What’s in the A3B Stack

Qwen3-Next-80B-A3B is a hybrid architecture that combines Gated DeltaNet (a linear/conv-style attention surrogate) with Gated Attention, interleaved with an ultra-sparse MoE. The 80B total parameter budget activates approximately 3B parameters per token via 512 experts (10 routed + 1 shared). The model consists of 48 layers arranged into 12 blocks: 3×(Gated DeltaNet → MoE) followed by 1×(Gated Attention → MoE). The native context is 262,144 tokens, validated up to approximately 1,010,000 tokens using RoPE scaling (YaRN). The hidden size is 2048; attention uses 16 Q heads and 2 KV heads at head dimension 256; DeltaNet uses 32 V and 16 QK linear heads at head dimension 128.

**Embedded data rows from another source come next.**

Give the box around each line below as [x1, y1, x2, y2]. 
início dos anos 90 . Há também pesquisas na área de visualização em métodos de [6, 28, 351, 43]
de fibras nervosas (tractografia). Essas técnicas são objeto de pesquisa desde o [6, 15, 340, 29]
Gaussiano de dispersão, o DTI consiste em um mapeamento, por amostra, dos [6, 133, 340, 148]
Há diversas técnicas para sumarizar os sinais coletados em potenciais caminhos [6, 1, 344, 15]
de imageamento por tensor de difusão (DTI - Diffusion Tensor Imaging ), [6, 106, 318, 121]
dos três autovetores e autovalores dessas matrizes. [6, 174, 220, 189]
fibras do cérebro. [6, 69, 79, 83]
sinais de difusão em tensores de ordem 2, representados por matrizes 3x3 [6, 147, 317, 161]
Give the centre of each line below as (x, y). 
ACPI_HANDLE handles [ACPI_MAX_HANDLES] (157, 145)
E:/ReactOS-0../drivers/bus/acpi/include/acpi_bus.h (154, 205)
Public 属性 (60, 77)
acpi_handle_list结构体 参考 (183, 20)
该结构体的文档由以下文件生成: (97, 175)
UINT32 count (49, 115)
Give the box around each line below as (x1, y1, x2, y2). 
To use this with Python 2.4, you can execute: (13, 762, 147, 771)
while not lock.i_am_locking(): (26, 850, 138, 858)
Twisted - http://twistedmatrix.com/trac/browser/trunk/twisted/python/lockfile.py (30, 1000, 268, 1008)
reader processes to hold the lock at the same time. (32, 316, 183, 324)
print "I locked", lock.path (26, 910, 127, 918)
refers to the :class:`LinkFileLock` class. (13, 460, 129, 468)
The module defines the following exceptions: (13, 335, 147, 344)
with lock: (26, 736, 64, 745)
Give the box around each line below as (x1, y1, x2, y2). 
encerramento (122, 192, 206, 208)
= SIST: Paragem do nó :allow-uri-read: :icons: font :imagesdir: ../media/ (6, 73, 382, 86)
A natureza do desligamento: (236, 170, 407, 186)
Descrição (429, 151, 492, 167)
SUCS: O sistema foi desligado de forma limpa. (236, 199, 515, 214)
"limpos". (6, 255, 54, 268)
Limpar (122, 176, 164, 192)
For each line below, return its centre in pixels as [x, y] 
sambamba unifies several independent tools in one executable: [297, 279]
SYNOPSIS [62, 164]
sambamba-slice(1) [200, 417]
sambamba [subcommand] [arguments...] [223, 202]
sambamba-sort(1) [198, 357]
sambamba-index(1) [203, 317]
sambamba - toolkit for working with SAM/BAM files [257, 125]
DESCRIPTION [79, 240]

The Qwen team reports that the 80B-A3B base model outperforms Qwen3-32B on downstream tasks at approximately 10% of its training cost and delivers around 10× inference throughput beyond 32K context, driven by low activation in MoE and multi-token prediction (MTP). The Instruct variant is non-reasoning (no tags), while the Thinking variant enforces reasoning traces by default and is optimized for complex problems.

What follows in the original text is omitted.